I thought Mayo would have atleast made the 15 man cut and Rondo would be tossed.


----------



## Dre (Jun 20, 2003)

For what it's worth Lopez was playing with mono, so hopefully in the next game or whatever he looks a lot better.


----------



## Wilt_The_Stilt (Jun 7, 2002)

Mayo should not have been cut. 

Of the players left, this is who I would keep:

Chandler/Lopez
Durant/Odom/Love
Gay/Iggy
Curry/Gordon
Rose/Billups/Westbrook


----------



## BG7 (Jun 25, 2003)

I think Rose, Curry, Durant, and Chandler. No real preference on who else they start in the 4 position, but starting Eric Gordon would make the starting lineup read like a mash up of some of the recent Bulls teams.

I think Rose looks like the best point guard on the team from the scrimmage game. He can help the team push the tempo, and he was also one of the best midrange shooting point guards in the NBA, and those will be threes in FIBA.


Then Durant is the no brainer starter. He's the star of the team. Then I start Curry in the last spot, because I think with him Rose, and Durant all in the same lineup Team USA could just blow some teams out from teh get go because they will be too dangerous from three.

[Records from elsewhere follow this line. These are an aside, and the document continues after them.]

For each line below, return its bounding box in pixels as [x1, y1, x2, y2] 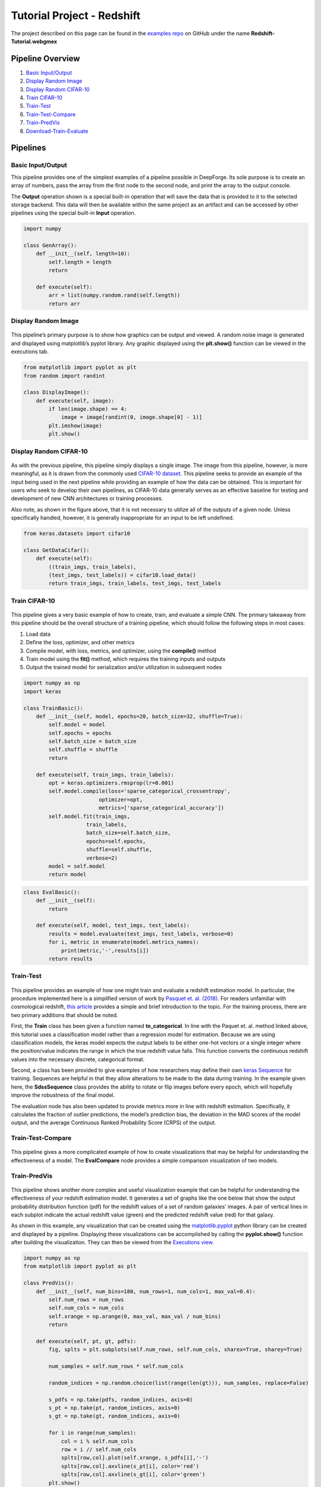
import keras [23, 688, 62, 695]
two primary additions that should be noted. [11, 1011, 118, 1018]
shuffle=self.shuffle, [86, 846, 153, 853]
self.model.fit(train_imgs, [48, 812, 131, 820]
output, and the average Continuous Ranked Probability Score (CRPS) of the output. [11, 1119, 216, 1127]
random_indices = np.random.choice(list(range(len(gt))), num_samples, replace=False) [48, 1379, 309, 1386]
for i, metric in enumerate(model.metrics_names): [48, 939, 199, 946]
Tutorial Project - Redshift [11, 9, 141, 22]
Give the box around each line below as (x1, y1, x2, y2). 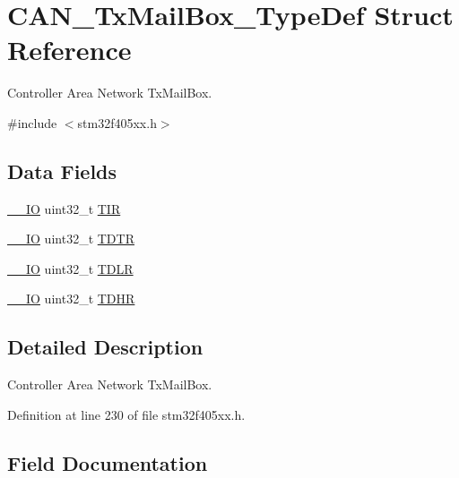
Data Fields (7, 157, 117, 184)
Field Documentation (7, 448, 208, 476)
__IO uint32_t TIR (7, 199, 121, 218)
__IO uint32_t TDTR (7, 229, 134, 248)
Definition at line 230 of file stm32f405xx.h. (7, 405, 246, 423)
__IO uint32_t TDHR (7, 289, 135, 308)
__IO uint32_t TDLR (7, 259, 134, 277)
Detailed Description (7, 333, 204, 361)

Then I start Tyson Chandler because he is a tough defensive big man, which is good for international play.


----------



## f22egl (Jun 3, 2004)

Brook Lopez withdraws because of mono; McGee makes final 15.


----------



## futuristxen (Jun 26, 2003)

They may not medal with this group. It's a shame no one from the last team came back. If they all weren't such followers of whatever Lebron James does, we could have fielded a decent team even with a few losses. 

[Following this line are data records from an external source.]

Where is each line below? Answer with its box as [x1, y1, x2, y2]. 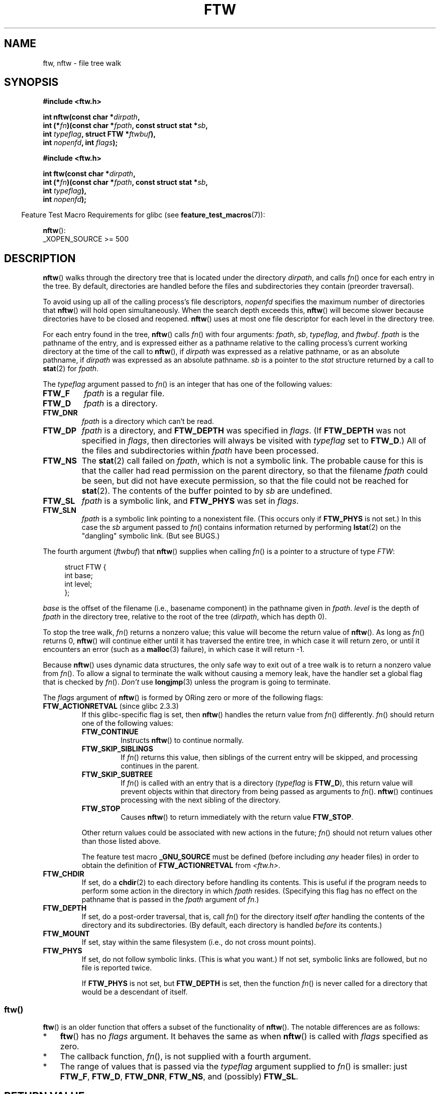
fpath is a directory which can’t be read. [81, 417, 214, 426]
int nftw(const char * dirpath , [43, 113, 140, 122]
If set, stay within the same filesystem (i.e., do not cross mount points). [81, 938, 316, 947]
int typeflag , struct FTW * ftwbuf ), [43, 130, 156, 139]
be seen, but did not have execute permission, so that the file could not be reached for [81, 476, 409, 486]
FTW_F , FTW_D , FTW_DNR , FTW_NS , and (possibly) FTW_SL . [60, 1071, 298, 1082]
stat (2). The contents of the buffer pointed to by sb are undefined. [81, 486, 333, 496]
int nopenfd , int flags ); [43, 138, 118, 147]

I mean what exactly is Dwight Howard's excuse for not being on the olympic team with Durant right now? He wasn't a free agent or anything. Didn't play in the Finals. And he hasn't played in that many Team USA's either. Missed opportunity on his part, because he could have been out from underneath Wade and Lebron's shadow a bit with a good showing with Durant. Could have marketed himself with Durant as the anti-NWO guy.


----------



## Dre (Jun 20, 2003)

Why do you exaggerate everything


----------



## caseyrh (Jun 10, 2003)

This team will still mop the floor with the rest of the world.


----------



## futuristxen (Jun 26, 2003)

Spain is the favorite for most people in the tournament. Then it's a tossup. We're once again sending a team that has only played together for two weeks, against teams with 10-15 years of continuity. We're undersized.

Look at the Brazillian frontline for the tournament:
Varejao, Nene, Splitter...and they've got Barbosa running the point. How is Lamar Odom going to box out Varejao? Chandler can't guard Splitter, whatsoever. And do we have the cohesion to guard the pick and roll effectively, and keep Barbosa out of the paint?

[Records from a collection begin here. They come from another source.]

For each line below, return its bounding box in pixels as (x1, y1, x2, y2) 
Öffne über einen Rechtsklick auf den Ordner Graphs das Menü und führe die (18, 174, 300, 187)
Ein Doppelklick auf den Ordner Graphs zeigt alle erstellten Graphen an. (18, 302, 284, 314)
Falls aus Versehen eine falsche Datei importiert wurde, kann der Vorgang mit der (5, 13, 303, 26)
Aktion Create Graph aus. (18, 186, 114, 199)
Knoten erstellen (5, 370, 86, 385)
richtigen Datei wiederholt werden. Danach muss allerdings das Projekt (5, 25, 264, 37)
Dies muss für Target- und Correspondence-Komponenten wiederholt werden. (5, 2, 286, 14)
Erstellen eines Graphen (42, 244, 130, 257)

Our small team could easily be overrun by a good number of these teams. Brazil, Greece, Spain, are all a problem. Heck even the French look like a problem with their front court of Mahimi, Diaw, and Noah. 

We look undersized to me, and the international game is going to be won in the half court, which mitigates some of our athletic advantages in the backcourt.

I think people expecting a gold medal from this group are being unrealistic and setting them up to fail.

if Durant leads this team to even a Bronze, it's an achievement in my book. This is a tall order. Our frontcourt is an absolute joke.

Chandler-Lamar Odom? McGee-Love as the back ups?

That's a joke, and an indictment on our NBA players and our basketball development system as a whole. USA basketball really needs to reexamine how we develop big men in this country, because we haven't produced a great center since Shaq, and that was almost 20 years ago.

Someone needs to get in Dwight Howard's ear and teach him the post game. We need size damnit.


----------



## futuristxen (Jun 26, 2003)

caseyrh said:


> This team will still mop the floor with the rest of the world.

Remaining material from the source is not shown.